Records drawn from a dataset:
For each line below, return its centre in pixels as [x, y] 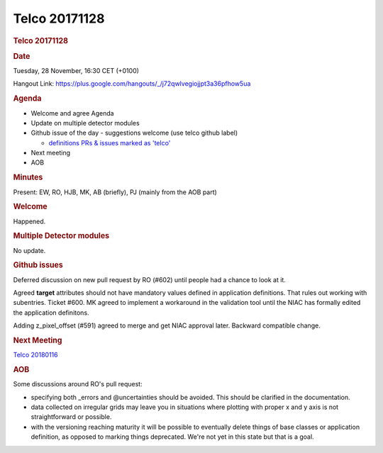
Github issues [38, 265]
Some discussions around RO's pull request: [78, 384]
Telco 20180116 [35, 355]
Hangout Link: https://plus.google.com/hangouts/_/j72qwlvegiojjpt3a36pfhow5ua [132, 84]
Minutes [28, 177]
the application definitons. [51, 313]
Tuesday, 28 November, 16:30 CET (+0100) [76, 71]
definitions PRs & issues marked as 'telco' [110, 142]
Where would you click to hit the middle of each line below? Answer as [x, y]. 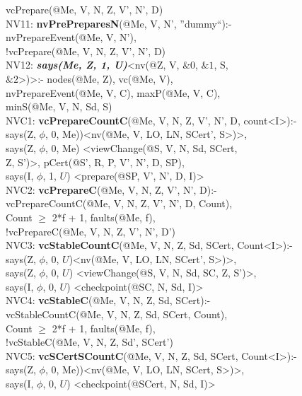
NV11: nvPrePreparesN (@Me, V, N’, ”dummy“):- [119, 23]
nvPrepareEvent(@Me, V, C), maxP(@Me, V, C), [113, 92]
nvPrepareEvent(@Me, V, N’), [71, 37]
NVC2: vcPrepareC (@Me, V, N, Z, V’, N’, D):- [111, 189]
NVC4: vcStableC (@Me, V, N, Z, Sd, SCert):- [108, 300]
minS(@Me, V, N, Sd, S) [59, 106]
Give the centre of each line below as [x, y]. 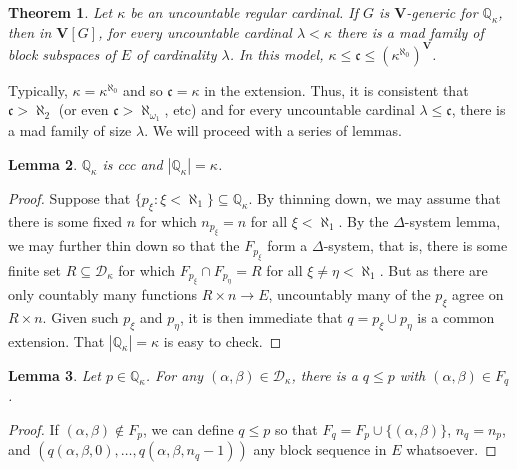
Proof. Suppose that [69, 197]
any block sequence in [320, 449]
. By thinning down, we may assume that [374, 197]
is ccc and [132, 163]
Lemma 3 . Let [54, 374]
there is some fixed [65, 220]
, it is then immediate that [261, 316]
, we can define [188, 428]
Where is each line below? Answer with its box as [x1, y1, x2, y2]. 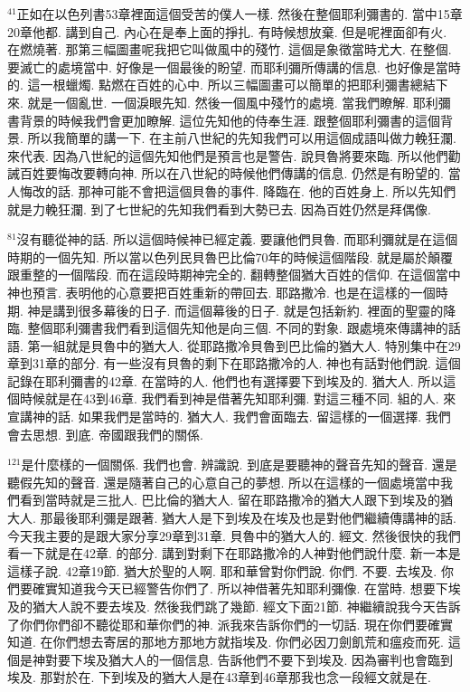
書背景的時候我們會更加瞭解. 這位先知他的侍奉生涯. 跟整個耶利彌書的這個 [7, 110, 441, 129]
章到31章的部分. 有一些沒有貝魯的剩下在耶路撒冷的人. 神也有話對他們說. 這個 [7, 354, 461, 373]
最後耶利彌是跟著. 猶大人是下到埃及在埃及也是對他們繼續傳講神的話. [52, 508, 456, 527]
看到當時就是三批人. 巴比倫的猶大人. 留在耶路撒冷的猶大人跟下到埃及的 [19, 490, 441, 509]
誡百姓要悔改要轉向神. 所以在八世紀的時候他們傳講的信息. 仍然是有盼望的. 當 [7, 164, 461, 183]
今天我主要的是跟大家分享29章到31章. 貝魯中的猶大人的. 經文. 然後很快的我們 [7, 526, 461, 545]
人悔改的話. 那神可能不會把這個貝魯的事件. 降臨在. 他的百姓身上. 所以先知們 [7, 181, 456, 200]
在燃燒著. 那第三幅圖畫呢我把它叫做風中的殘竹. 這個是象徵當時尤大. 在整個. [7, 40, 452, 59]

...

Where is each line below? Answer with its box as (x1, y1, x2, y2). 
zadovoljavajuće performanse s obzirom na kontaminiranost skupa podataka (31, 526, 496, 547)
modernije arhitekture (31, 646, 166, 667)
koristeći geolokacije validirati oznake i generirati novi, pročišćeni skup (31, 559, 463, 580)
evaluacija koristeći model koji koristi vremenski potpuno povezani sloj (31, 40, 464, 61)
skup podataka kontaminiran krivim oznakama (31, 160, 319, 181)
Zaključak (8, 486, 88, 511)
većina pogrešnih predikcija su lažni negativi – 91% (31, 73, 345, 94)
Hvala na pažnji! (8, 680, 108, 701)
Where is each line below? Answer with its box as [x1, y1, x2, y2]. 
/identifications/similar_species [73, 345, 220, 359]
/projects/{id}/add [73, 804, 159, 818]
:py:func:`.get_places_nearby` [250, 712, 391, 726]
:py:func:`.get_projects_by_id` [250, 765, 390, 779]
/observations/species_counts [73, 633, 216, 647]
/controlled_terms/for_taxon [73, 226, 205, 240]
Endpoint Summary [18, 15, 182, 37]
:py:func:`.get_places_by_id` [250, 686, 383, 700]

...

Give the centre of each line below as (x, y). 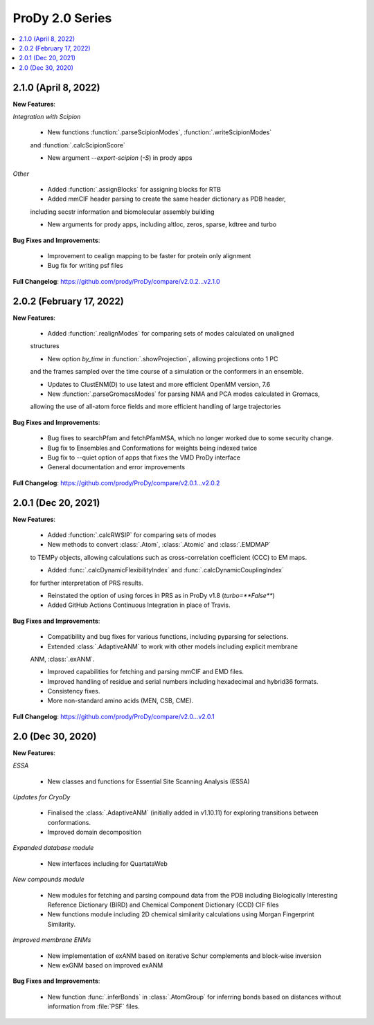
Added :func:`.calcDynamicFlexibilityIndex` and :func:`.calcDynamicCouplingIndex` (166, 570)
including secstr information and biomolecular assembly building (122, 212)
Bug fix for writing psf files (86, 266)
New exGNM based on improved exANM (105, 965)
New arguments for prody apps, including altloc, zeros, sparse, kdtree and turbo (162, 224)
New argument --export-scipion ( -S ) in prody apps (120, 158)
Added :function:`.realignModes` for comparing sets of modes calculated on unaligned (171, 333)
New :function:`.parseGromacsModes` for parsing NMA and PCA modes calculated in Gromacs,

Your assignment: Repeat the lines above exactly, beginning with the one containing "For each line" and finishing with the one containing "the application definitons. [51, 313]". No pictures belong in the copy.

Task result:
For each line below, return its centre in pixels as [x, y] 
Github issues [38, 265]
Some discussions around RO's pull request: [78, 384]
Telco 20180116 [35, 355]
Hangout Link: https://plus.google.com/hangouts/_/j72qwlvegiojjpt3a36pfhow5ua [132, 84]
Minutes [28, 177]
the application definitons. [51, 313]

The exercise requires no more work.